◆ **Task instructions**: Among the entries below, how many lines contain "Illinois"? Answer with the number only.

Content starts

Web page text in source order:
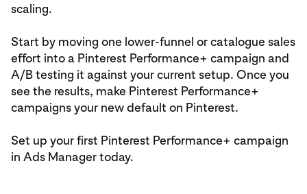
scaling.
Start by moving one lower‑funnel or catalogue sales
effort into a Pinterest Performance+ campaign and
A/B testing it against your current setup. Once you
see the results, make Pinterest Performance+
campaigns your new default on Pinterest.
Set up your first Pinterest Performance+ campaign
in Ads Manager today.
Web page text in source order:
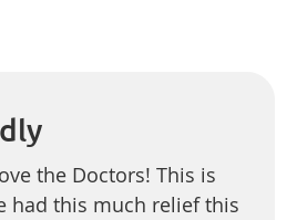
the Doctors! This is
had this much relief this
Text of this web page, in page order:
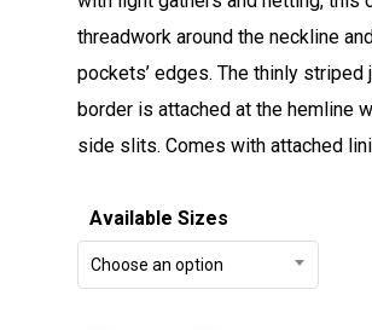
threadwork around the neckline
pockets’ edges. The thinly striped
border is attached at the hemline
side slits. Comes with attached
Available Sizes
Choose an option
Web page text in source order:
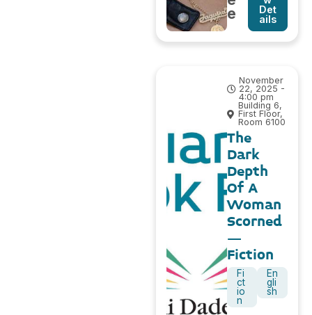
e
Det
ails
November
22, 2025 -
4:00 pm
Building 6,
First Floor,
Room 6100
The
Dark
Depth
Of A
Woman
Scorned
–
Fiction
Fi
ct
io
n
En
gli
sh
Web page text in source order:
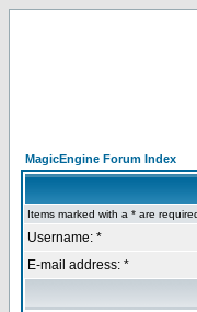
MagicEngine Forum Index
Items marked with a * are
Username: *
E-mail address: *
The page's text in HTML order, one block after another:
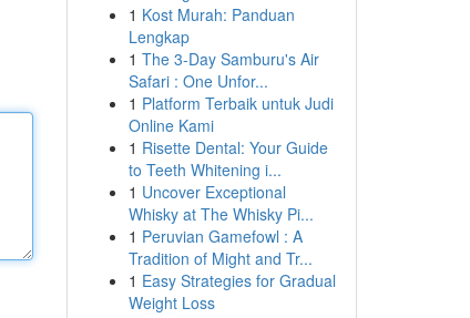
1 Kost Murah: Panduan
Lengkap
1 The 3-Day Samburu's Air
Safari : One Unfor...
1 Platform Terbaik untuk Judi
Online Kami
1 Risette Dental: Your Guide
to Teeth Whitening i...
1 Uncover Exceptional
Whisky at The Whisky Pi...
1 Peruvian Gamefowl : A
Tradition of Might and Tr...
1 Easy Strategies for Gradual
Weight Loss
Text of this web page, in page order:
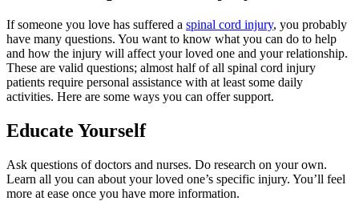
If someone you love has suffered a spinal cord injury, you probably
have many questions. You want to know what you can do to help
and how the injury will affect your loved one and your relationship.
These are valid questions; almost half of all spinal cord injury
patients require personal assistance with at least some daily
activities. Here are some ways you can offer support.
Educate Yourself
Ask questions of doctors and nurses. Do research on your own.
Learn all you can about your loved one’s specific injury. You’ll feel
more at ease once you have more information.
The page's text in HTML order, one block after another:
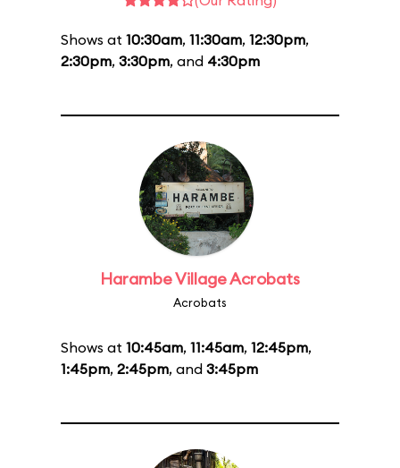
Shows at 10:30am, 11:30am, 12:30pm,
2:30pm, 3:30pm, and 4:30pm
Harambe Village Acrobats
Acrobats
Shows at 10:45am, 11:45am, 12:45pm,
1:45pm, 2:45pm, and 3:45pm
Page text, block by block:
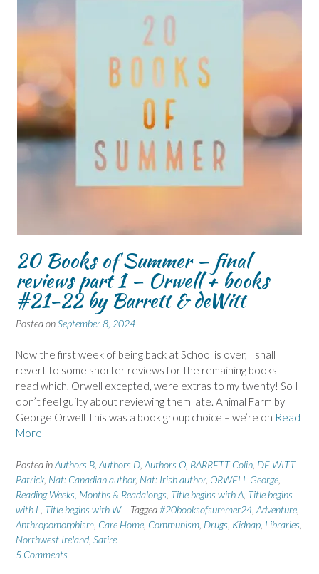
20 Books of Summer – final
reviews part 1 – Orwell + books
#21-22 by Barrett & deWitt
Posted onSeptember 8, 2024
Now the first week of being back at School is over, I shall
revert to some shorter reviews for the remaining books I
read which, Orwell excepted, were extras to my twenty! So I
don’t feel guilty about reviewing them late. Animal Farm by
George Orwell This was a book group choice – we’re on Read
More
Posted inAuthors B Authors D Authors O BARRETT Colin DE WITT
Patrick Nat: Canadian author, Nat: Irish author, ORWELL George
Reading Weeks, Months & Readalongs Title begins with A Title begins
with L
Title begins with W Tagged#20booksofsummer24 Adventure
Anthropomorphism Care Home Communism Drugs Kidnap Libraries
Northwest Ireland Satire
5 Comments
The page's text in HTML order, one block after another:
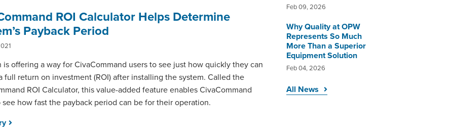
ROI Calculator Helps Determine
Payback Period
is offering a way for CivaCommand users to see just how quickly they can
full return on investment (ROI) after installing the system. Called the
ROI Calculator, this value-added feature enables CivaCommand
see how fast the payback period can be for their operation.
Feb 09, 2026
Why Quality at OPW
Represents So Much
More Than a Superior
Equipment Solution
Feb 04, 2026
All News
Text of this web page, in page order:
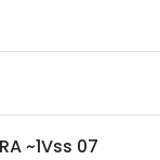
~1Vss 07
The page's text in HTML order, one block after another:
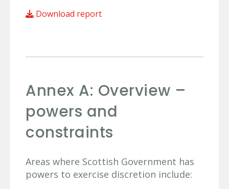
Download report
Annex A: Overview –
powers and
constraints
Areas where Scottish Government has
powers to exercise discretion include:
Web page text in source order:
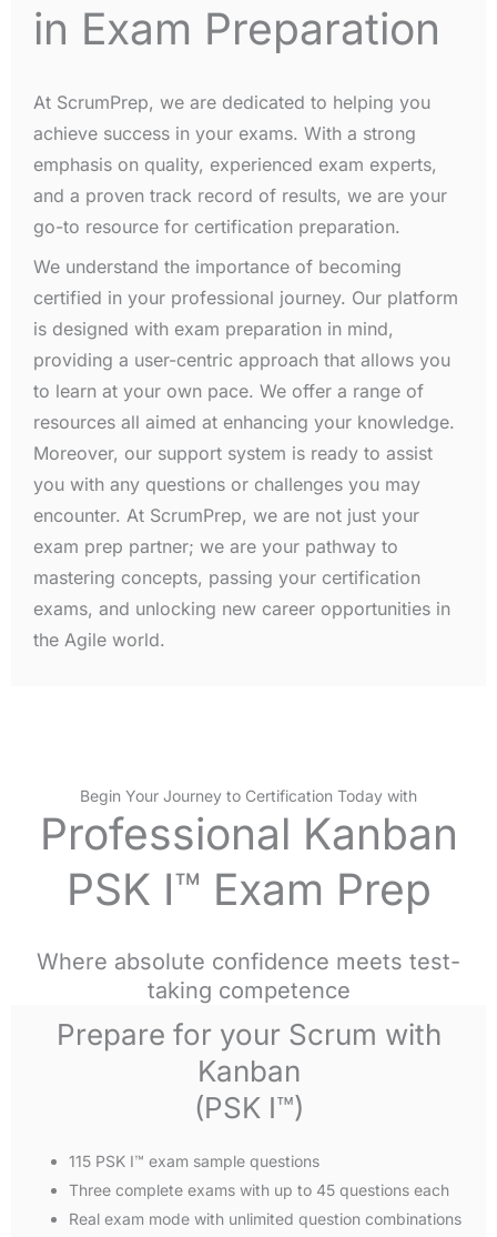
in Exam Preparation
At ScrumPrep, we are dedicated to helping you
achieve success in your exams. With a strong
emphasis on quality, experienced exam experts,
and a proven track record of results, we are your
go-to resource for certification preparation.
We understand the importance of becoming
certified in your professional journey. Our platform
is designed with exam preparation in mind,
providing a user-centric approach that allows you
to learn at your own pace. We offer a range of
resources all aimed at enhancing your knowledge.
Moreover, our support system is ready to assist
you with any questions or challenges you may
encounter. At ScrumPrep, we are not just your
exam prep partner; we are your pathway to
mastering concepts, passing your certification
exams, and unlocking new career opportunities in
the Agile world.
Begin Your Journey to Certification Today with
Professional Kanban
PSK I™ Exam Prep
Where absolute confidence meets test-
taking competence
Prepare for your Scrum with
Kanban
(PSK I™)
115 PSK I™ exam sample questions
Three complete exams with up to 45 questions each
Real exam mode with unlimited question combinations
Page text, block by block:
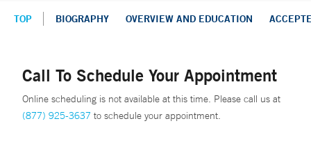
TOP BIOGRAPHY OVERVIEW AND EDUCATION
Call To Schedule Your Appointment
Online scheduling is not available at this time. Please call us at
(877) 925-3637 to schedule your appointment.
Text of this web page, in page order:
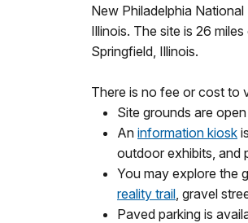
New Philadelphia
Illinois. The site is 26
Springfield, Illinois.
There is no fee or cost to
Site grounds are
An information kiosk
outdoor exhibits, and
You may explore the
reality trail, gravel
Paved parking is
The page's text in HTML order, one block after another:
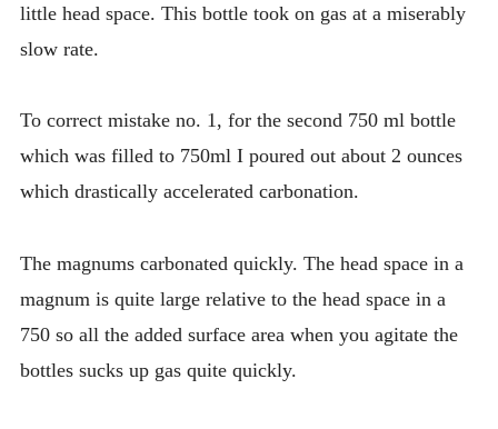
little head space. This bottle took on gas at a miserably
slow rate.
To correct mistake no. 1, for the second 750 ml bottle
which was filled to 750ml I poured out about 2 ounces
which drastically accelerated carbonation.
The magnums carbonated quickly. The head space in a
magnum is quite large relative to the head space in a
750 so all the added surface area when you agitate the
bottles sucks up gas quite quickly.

Content ends
Content starts

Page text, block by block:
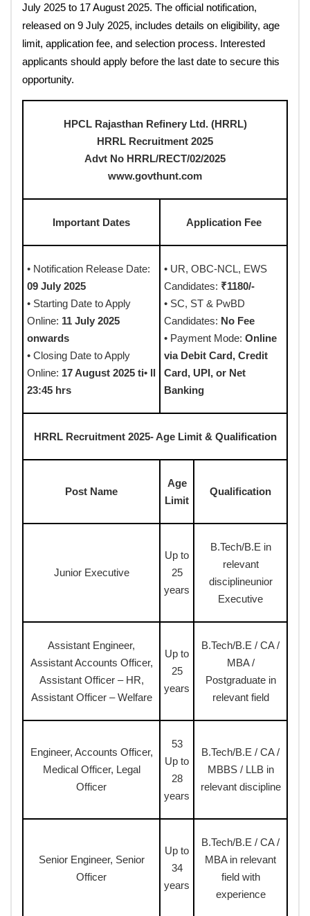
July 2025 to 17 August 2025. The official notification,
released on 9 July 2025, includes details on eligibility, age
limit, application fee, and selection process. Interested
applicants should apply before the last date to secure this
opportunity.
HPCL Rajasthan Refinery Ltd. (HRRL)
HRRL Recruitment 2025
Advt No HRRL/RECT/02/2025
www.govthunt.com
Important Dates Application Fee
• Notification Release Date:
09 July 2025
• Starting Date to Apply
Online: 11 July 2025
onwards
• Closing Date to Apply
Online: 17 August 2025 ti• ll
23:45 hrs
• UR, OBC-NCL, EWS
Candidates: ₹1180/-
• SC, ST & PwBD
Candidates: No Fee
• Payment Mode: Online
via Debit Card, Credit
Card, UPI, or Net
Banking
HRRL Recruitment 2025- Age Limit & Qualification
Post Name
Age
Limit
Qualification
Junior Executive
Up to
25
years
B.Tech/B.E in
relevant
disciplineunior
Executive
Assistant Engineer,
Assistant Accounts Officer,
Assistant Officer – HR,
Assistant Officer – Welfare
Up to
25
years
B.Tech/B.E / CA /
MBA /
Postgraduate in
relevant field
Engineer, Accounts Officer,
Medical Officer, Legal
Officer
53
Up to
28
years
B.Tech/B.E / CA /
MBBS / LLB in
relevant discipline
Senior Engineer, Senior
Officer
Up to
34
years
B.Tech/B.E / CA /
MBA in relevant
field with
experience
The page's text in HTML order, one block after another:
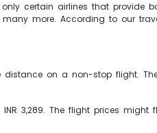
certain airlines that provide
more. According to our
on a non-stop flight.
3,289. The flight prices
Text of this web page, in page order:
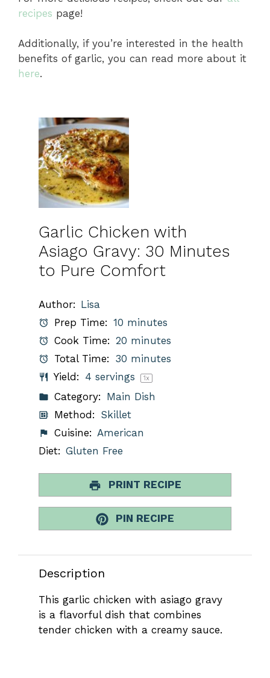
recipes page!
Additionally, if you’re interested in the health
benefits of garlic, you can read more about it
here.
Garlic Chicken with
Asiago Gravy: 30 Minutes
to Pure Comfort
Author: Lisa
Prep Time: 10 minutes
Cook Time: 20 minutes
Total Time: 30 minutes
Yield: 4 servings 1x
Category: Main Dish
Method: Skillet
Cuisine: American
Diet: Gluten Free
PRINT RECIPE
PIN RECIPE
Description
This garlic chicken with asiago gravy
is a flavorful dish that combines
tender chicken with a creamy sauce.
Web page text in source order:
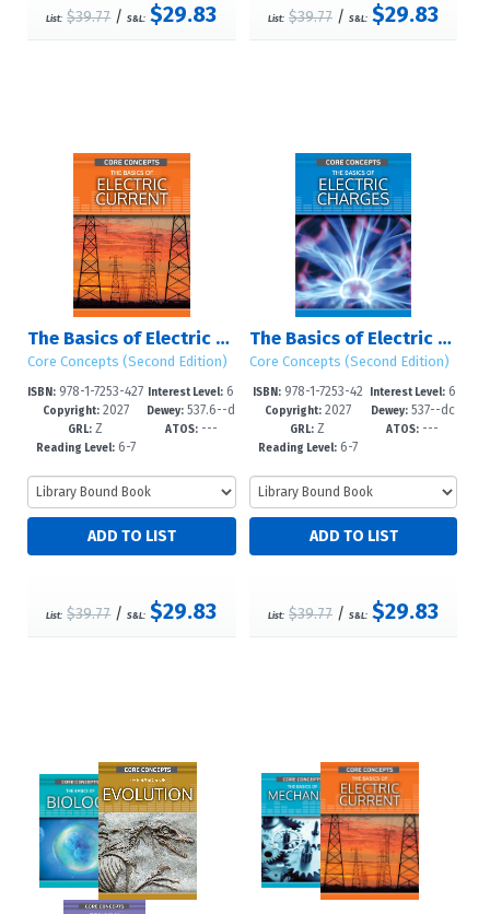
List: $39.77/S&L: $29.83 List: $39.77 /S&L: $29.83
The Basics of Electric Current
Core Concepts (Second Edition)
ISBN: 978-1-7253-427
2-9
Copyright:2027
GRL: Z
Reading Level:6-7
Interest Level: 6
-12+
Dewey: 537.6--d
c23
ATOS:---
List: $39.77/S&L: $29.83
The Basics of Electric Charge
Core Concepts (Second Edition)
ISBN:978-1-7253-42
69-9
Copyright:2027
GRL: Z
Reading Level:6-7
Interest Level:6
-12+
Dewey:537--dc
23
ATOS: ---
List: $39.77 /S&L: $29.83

Content ends

◆ **Solution to this task**: 2